Revenue and Customs has admitted it breached the Human Rights Act by trying to collect penalties from taxpayers - after they had died.
Now the representatives of around 200 deceased taxpayers, 15 of them in Northern Ireland, have received apologies from HM Revenue and Customs.
It has also promised to repay the penalties, plus interest.
Revenue officials had imposed penalties on the estates of deceased taxpayers for outstanding or disputed tax liabilities, despite being advised it may be illegal, according to PriceWaterHouse Coopers.
David Hill, a Belfast-based tax investigations specialist with PWC, said the move was overdue:
"Ever since the Human Rights Act took effect, tax professionals have argued that the Revenue could not penalise the deceased to settle income tax liabilities that may have arisen - and been disputed - when they were alive.
"But HMRC claimed they were entitled to collect the penalties."
Mr Hill has urged HMRC to publicise its decision as he says people are not aware of the change.
"To err is human, and Revenue staff are only human and are working hard to correct their error.

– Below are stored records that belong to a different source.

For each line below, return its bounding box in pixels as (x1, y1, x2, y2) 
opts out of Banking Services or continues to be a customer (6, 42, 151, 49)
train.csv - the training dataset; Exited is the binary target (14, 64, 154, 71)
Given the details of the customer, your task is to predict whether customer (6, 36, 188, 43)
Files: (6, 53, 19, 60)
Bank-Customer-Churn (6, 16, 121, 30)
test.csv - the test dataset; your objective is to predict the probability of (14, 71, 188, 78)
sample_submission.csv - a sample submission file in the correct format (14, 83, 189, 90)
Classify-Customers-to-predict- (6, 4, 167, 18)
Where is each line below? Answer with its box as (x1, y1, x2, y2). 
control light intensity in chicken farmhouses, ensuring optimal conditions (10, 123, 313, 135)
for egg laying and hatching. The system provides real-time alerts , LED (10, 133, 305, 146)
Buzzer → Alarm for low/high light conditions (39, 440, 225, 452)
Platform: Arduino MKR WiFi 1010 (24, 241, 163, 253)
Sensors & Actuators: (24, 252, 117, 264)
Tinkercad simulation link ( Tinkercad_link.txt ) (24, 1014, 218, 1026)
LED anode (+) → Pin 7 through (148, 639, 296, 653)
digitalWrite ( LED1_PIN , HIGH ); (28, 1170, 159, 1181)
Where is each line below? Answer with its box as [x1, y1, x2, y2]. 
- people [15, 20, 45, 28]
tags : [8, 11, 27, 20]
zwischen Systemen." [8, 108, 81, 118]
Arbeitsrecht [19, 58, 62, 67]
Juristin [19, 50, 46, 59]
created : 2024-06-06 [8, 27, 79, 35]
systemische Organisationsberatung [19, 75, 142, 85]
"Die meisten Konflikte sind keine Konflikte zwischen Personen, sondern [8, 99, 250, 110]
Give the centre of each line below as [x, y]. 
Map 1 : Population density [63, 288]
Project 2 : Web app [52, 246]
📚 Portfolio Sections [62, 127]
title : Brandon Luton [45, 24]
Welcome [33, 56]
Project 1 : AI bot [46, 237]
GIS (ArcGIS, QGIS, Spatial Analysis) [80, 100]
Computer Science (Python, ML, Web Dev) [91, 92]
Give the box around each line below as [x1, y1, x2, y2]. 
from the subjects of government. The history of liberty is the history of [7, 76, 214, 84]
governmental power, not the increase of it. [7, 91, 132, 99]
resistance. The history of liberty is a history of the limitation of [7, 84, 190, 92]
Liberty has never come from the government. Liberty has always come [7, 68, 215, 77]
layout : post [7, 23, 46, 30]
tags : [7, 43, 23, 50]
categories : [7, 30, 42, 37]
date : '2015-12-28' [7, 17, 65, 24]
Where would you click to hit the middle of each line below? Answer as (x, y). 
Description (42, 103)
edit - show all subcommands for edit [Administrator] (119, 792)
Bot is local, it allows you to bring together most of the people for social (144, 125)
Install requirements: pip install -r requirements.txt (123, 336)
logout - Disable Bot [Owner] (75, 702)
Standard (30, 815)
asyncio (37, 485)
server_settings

"Despite this, the Revenue may have difficulty in identifying everyone who may be entitled to a refund, because their representative did not make a written submission.
"Some tax advisors wrote to HMRC asking that the Revenue refund the money if and when officials discovered they were wrong. Where advisors sent these side letters, it is repaying the penalties without any prompting - for which it should be applauded.
"But if no side letter was received, HMRC may have trouble identify the error and repay the penalties." He urged anyone who believed a deceased relative was penalised wrongly, and had not heard from HMRC, to act immediately.